Segment Start: Input records
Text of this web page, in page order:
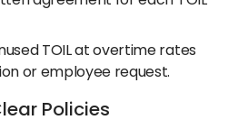
TOIL at overtime rates
or employee request.
Policies
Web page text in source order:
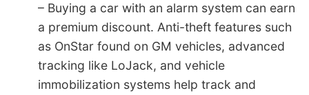
– Buying a car with an alarm system can earn
a premium discount. Anti-theft features such
as OnStar found on GM vehicles, advanced
tracking like LoJack, and vehicle
immobilization systems help track and
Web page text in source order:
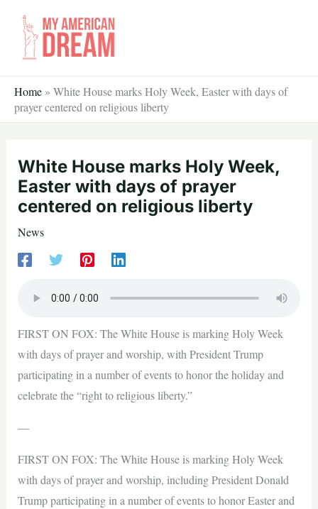
content
Home » White House marks Holy Week, Easter with days of
prayer centered on religious liberty
White House marks Holy Week,
Easter with days of prayer
centered on religious liberty
News
FIRST ON FOX: The White House is marking Holy Week
with days of prayer and worship, with President Trump
participating in a number of events to honor the holiday and
celebrate the “right to religious liberty.”
—
FIRST ON FOX: The White House is marking Holy Week
with days of prayer and worship, including President Donald
Trump participating in a number of events to honor Easter and
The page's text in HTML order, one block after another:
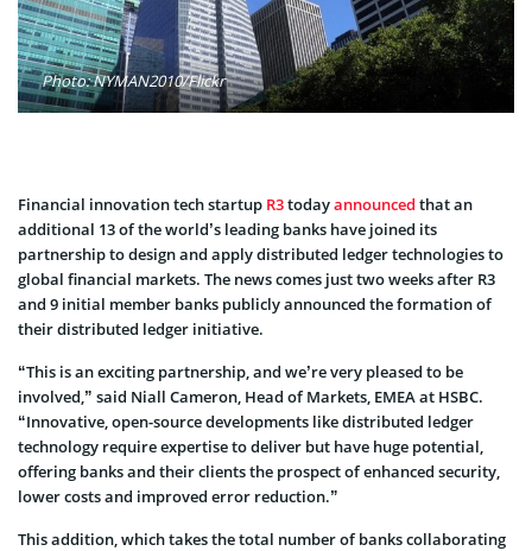
Photo: NYMAN2010/Flickr
Financial innovation tech startup R3todayannounced that an
additional 13 of the world’s leading banks have joined its
partnership to design and apply distributed ledger technologies to
global financial markets. The news comes just two weeks after R3
and 9 initial member banks publicly announced the formation of
their distributed ledger initiative.
“This is an exciting partnership, and we’re very pleased to be
involved,” said Niall Cameron, Head of Markets, EMEA at HSBC.
“Innovative, open-source developments like distributed ledger
technology require expertise to deliver but have huge potential,
offering banks and their clients the prospect of enhanced security,
lower costs and improved error reduction.”
This addition, which takes the total number of banks collaborating
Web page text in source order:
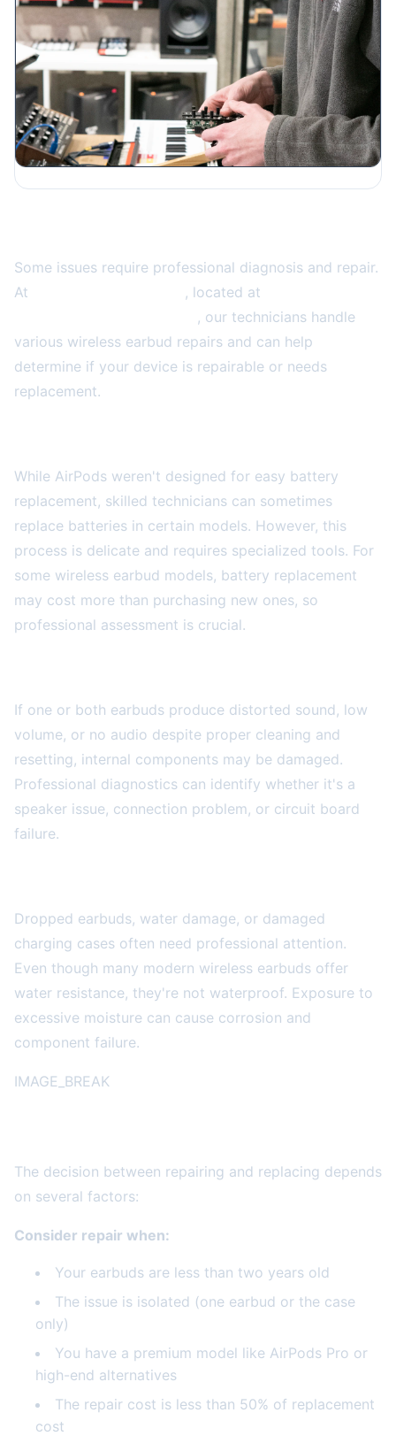
Some issues require professional diagnosis and repair.
At
, located at
, our technicians handle
various wireless earbud repairs and can help
determine if your device is repairable or needs
replacement.
While AirPods weren't designed for easy battery
replacement, skilled technicians can sometimes
replace batteries in certain models. However, this
process is delicate and requires specialized tools. For
some wireless earbud models, battery replacement
may cost more than purchasing new ones, so
professional assessment is crucial.
If one or both earbuds produce distorted sound, low
volume, or no audio despite proper cleaning and
resetting, internal components may be damaged.
Professional diagnostics can identify whether it's a
speaker issue, connection problem, or circuit board
failure.
Dropped earbuds, water damage, or damaged
charging cases often need professional attention.
Even though many modern wireless earbuds offer
water resistance, they're not waterproof. Exposure to
excessive moisture can cause corrosion and
component failure.
IMAGE_BREAK
The decision between repairing and replacing depends
on several factors:
Consider repair when:
Your earbuds are less than two years old
The issue is isolated (one earbud or the case
only)
You have a premium model like AirPods Pro or
high-end alternatives
The repair cost is less than 50% of replacement
cost
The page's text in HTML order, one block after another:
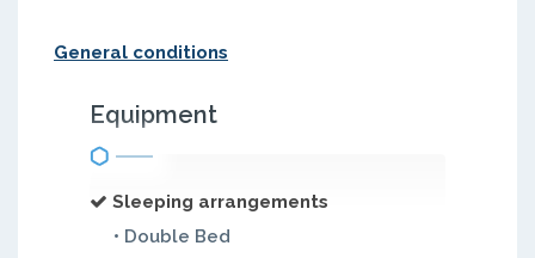
General conditions
Equipment
Sleeping arrangements
• Double Bed
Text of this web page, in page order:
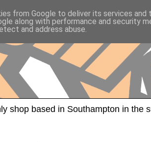
shop based in Southampton in the
from Google to deliver its services and
along with performance and security
and address abuse.
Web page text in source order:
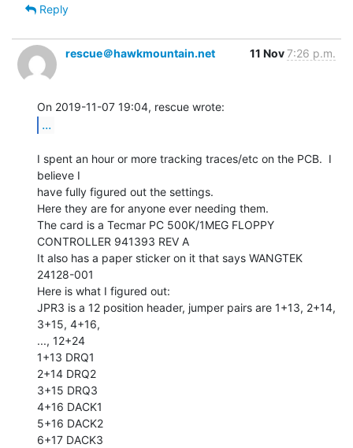
Reply
rescue＠hawkmountain.net 11 Nov7:26 p.m.
...
I spent an hour or more tracking traces/etc on the PCB.  I
believe I
have fully figured out the settings.
Here they are for anyone ever needing them.
The card is a Tecmar PC 500K/1MEG FLOPPY
CONTROLLER 941393 REV A
It also has a paper sticker on it that says WANGTEK
24128-001
Here is what I figured out:
JPR3 is a 12 position header, jumper pairs are 1+13, 2+14,
3+15, 4+16,
..., 12+24
1+13 DRQ1
2+14 DRQ2
3+15 DRQ3
4+16 DACK1
5+16 DACK2
6+17 DACK3
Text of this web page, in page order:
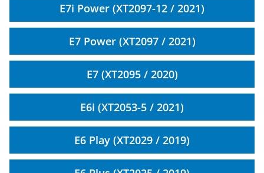
E7i Power (XT2097-12 / 2021)
E7 Power (XT2097 / 2021)
E7 (XT2095 / 2020)
E6i (XT2053-5 / 2021)
E6 Play (XT2029 / 2019)
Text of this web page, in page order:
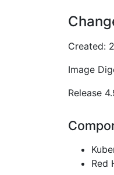
Created:
Image
Release
Red
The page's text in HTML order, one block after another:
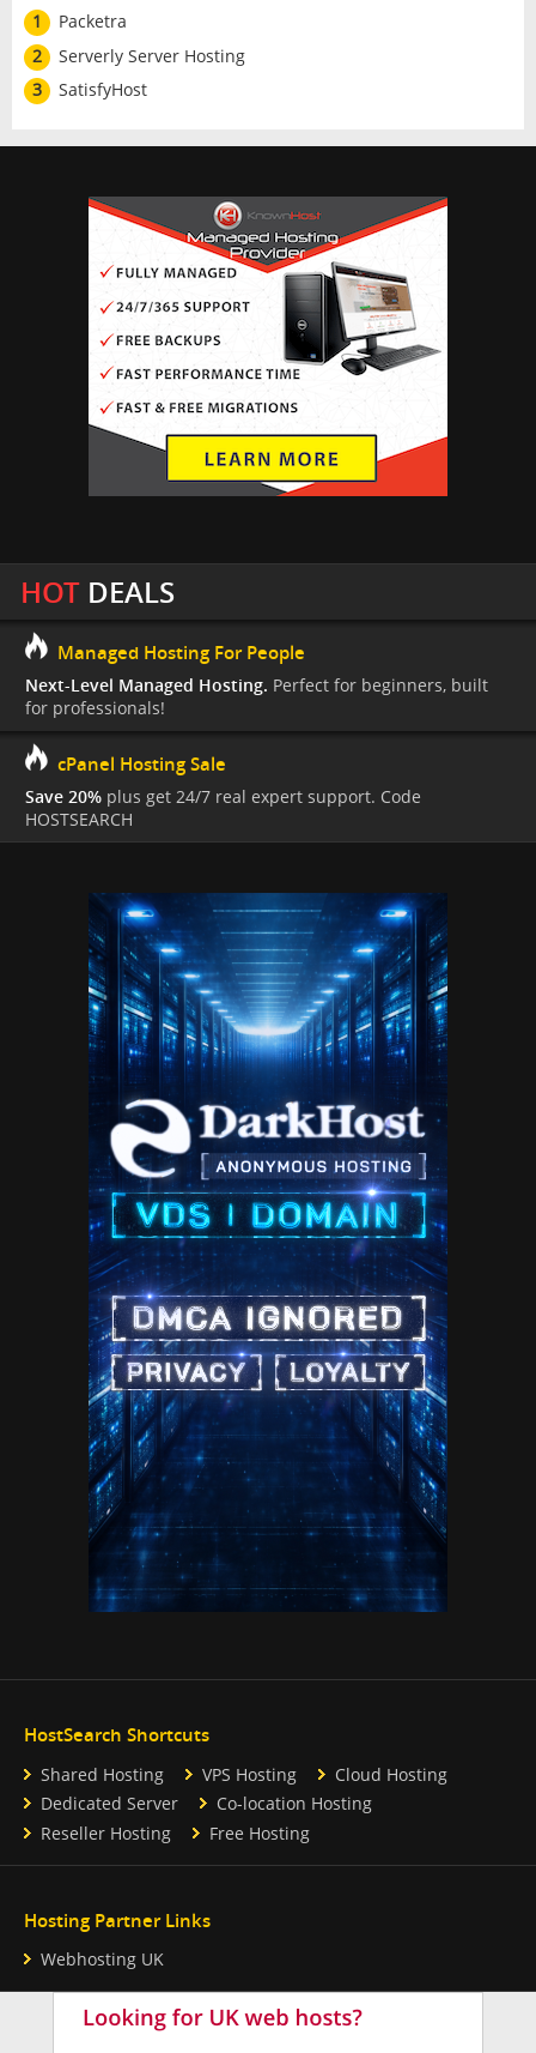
Segment End: Input records
● **Exercise prompt**:
Find the lines of the material that contain the word "with" and report only how many there are.

● **Output for this task**:
6